Pfizer sharply increased its projections for 2021 revenues and profits on Tuesday, citing much higher Covid-19 vaccine sales as it targets the inoculations as a “durable” revenue stream.
The drugmaker, which has a number of projects to expand vaccinations to additional populations and to provide booster doses, now estimates 2021 revenues of $26 billion from the vaccine, up from $15 billion previously.
Pfizer now sees profits of between $3.55 and $3.65 a share for the year, an increase of 45 cents from the previous estimate.
Chief Executive Albert Bourla expects “durable demand” for Covid-19 vaccines, similar to that of the flu vaccine.
The company is ramping up capacity for the shots, which were developed with German company BioNTech.
“It is our hope that the Pfizer-BioNTech vaccine will continue to have a global impact by helping to get the devastating pandemic under control and helping economies around the world not only open—but stay open,” Bourla said in prepared remarks ahead of a conference call later Tuesday.
He said that would create “a scenario in which Pfizer can continue to be both a leader and a beneficiary.”
Pfizer reported net income of $4.9 billion, up 45 percent from the same period of the prior year.
Revenues also jumped 45 percent to $14.6 billion, including $3.5 billion in Covid-19 vaccine sales.

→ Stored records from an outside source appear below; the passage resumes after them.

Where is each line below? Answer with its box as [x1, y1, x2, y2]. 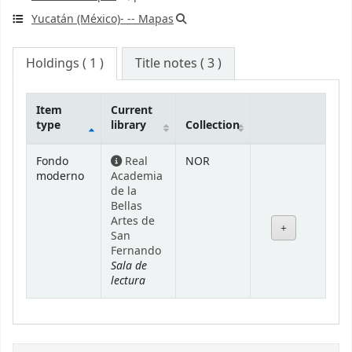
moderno [36, 167, 84, 185]
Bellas [111, 197, 142, 214]
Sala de [111, 256, 147, 274]
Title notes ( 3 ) [135, 53, 222, 73]
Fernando [111, 242, 161, 259]
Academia [111, 167, 163, 185]
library [111, 116, 146, 134]
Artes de [111, 212, 155, 229]
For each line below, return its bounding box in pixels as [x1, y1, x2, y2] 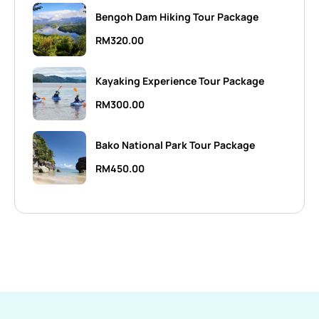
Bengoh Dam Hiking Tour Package [95, 10, 258, 24]
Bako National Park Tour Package [95, 138, 255, 152]
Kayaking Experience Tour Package [95, 74, 264, 88]
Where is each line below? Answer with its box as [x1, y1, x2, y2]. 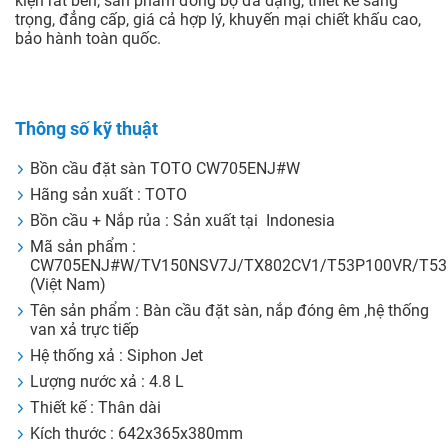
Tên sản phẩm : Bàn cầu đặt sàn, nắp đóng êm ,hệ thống [30, 301, 429, 321]
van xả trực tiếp [30, 320, 139, 340]
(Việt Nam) [30, 275, 106, 295]
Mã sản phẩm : [30, 237, 136, 257]
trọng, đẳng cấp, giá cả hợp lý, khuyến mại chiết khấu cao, [15, 10, 421, 30]
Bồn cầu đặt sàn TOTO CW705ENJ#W [30, 159, 300, 179]
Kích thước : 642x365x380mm [30, 424, 243, 444]
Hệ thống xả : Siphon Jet [30, 346, 203, 366]

Pfizer expects to deliver 1.6 billion doses this year under contracts signed through mid-April.
The company’s results also included a “solid” performance in non-vaccine products. Products with higher sales included Eliquis, which is used to prevent blood clots, and Xeljanz, which treats rheumatoid arthritis, among other ailments.

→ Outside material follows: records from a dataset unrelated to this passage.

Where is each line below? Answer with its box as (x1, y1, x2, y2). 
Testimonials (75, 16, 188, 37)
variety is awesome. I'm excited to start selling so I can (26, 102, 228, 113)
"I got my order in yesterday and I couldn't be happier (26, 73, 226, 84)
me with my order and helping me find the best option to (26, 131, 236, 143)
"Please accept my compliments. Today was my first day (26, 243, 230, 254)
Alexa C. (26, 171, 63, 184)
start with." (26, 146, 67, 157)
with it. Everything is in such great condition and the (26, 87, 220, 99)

As with other Covid-19 vaccine producers, Pfizer developed its version at an exceptionally fast pace. The company is expected to soon win approval in the United States to provide shots to children 12 to 15 years old, and is researching providing the doses to healthy children six months to 11 years old.

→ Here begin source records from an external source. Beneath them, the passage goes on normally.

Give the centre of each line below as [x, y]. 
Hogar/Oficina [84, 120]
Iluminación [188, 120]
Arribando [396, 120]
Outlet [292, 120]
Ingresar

Pfizer also is evaluating a third dose of the treatment “to understand the effect of a booster” against Covid-19 variants now in circulation.
The drugmaker said it reached agreements with Israel to supply millions of doses in 2022, and with Canada to supply 125 million doses in 2022 and 2023, with options into 2024.
The company and partner BioNTech have significant supply agreements with the United states and the European Union.
After logistical problems in Europe, Pfizer and BioNTech are on track to significantly boost vaccine production in Puurs, Belgium.
As of May 3, Pfizer and BioNTech have shipped about 430 million doses of the vaccine to 91 countries around the world.
The company is building more capacity and expects to manufacture at least three billion doses in 2022, up from 2.5 billion now expected in 2021. In February, Pfizer said it expected to produce up to two billion doses in 2021.
Pfizer shares rose 0.8 percent to $40.13 in pre-market trading.